Le Memorie are a treasure trove of stories; the sisters were delighted when they could bring a person back to religious observance. For the orphanage, Mother Cabrini had spotted a villa, or rather a forest in order to give the orphans a good and healthy place to live. Here the sisters had built a grotto of the Madonna of Lourdes which was venerated for a long time in the district. Every year, every month, every week for over fifty years the cabriniane walked around the neighbourhood in search of Italian immigrants, and not just to restore their Christian identity which they had completely abandoned. The strategy was primarily that of prayer. Often the people who lived in the countryside remained isolated without hope and without anyone to care for them. This was a feature of the missionaries who "did not sleep" when they were aware of these cases of neglect.
Among the youth the "explorers of Regina Coeli" (they called themselves battalions) was founded, who worked with the sisters during the most important times, especially during the festivities, religious ceremonies, processions and the many initiatives that took place during the "missions" which were held every year in the post-Easter period.
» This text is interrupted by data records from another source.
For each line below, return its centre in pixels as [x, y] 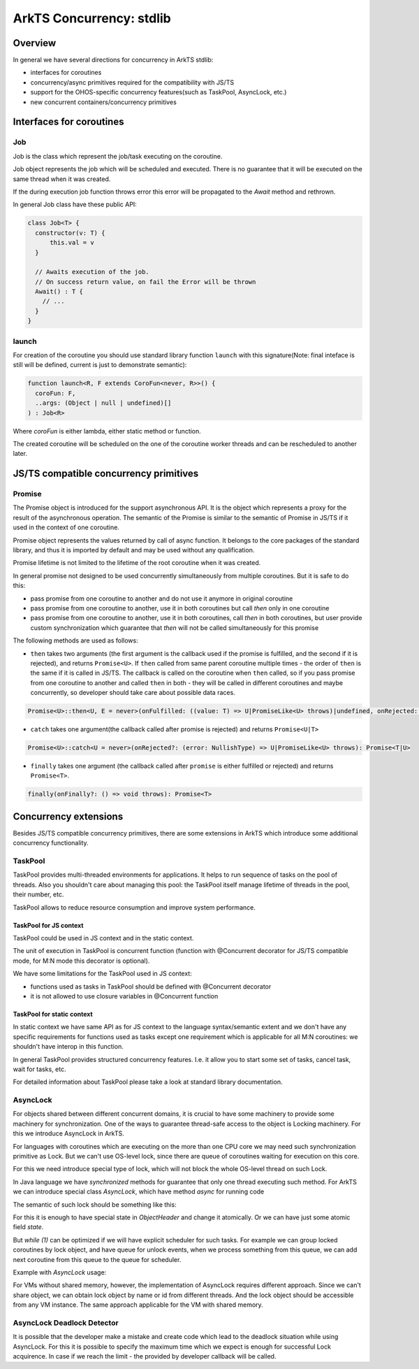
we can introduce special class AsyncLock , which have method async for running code [139, 1191]
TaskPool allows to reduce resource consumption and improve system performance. [134, 907]
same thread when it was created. [62, 179]
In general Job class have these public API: [75, 205]
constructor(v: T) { [70, 233]
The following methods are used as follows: [76, 640]
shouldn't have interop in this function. [68, 1047]
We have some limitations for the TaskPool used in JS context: [102, 974]
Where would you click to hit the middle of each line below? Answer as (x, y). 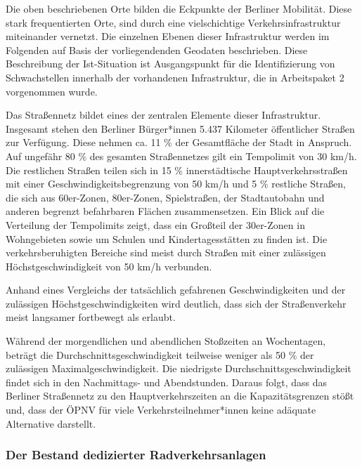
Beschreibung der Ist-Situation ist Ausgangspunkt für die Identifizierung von (170, 64)
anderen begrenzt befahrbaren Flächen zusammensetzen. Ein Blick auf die (165, 211)
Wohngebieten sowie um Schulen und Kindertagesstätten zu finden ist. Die (167, 238)
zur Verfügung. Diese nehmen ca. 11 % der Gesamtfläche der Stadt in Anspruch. (179, 142)
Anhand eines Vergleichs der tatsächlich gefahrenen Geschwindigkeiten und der (176, 290)
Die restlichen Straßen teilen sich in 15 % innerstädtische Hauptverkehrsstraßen (177, 170)
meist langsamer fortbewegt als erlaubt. (91, 317)
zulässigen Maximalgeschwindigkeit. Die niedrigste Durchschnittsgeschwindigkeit (179, 368)
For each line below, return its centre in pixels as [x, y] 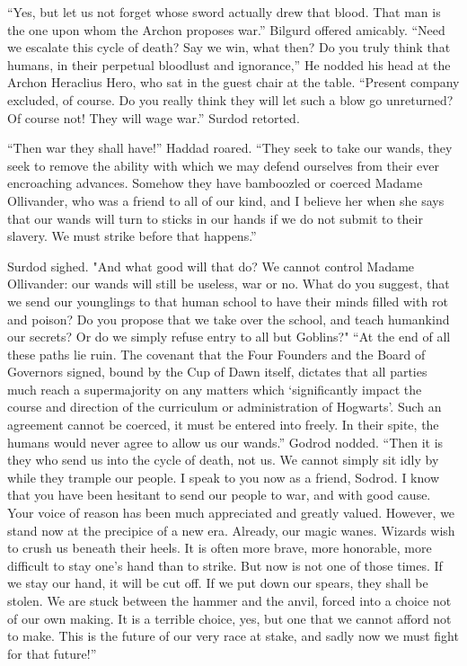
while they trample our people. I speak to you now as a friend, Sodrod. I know [223, 477]
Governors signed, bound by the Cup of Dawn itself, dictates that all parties [217, 372]
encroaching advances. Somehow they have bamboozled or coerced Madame [215, 183]
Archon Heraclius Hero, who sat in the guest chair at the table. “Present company [233, 82]
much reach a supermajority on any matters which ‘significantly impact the [215, 389]
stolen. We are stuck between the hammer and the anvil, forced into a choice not [229, 600]
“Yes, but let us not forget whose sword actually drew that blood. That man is [224, 12]
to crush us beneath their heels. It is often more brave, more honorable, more [220, 548]

These young people actually intervened when they realized that the nuns and the orphanages were in danger, as was the case during the strikes and riots that took place in the city.
Today the neighborhood has changed and the missionary sisters have continued to intensify their pastoral work adapting to the times, so as to usher in the parish of Santa Francesca Cabrini, a short distance from the house where Pope Francis was born. For many years now, in place of the great forest which had housed the mission, there is a square.
These are just some of the thousands of examples of evangelizating work which the missionaries of Mother Cabrini were able to do with the help of some very good priests, prayer, and the many sacrifices which then contributed a bit 'towards making the neighbourhood more welcoming when Bergoglio family arrived in the twenties as immigrants from Italy.